Items from a dataset

------------

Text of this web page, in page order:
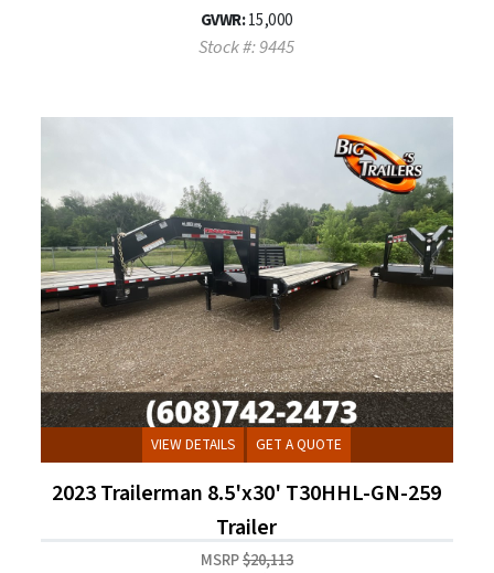
GVWR:15,000
Stock #: 9445
VIEW DETAILS GET A QUOTE
2023 Trailerman 8.5'x30' T30HHL-GN-259
Trailer
MSRP$20,113
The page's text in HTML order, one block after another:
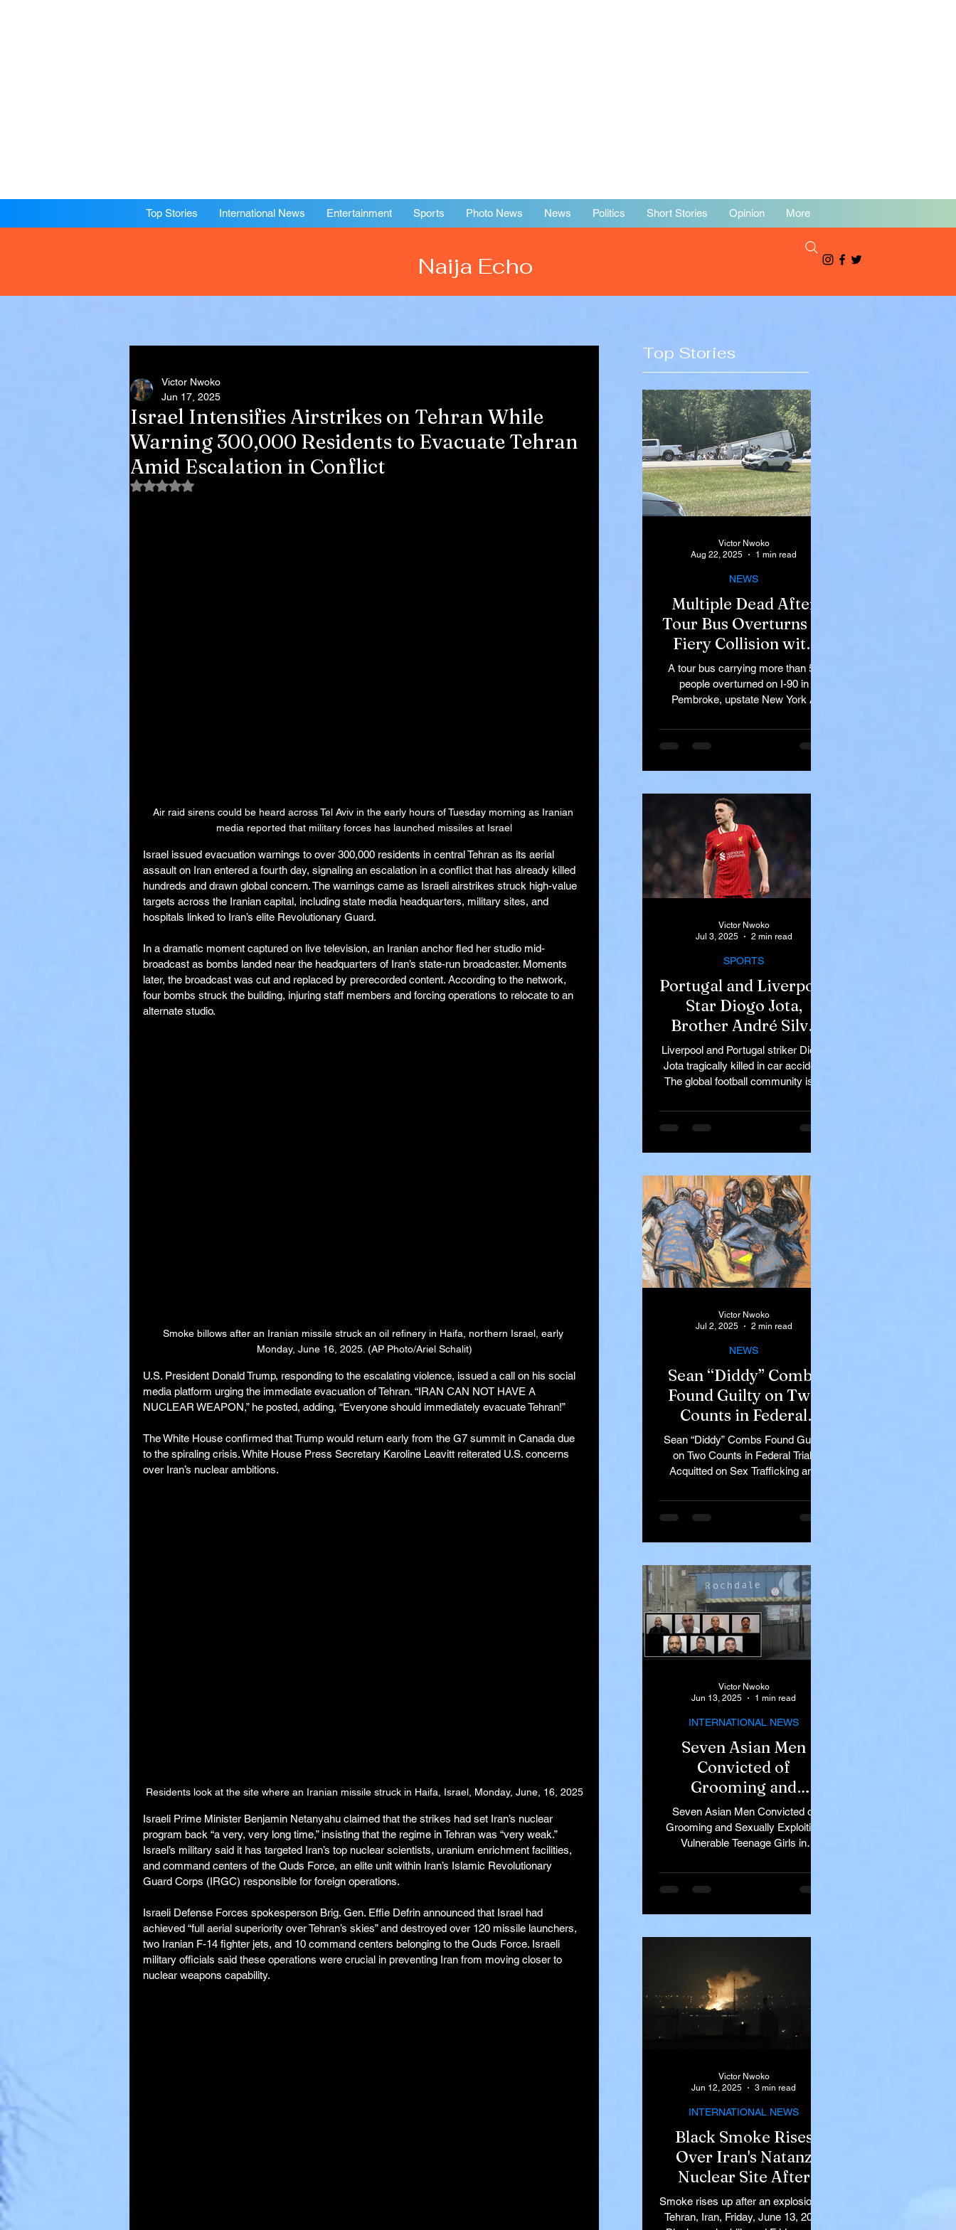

------------

#### WHAT YOU HAVE TO DO
The answer is the complete set of records, copied exactly, with pictures omitted.

#### SOLUTION FOR THIS EXERCISE
Text of this web page, in page order:
GVWR:15,000
Stock #: 9445
VIEW DETAILS GET A QUOTE
2023 Trailerman 8.5'x30' T30HHL-GN-259
Trailer
MSRP$20,113
The page's text in HTML order, one block after another:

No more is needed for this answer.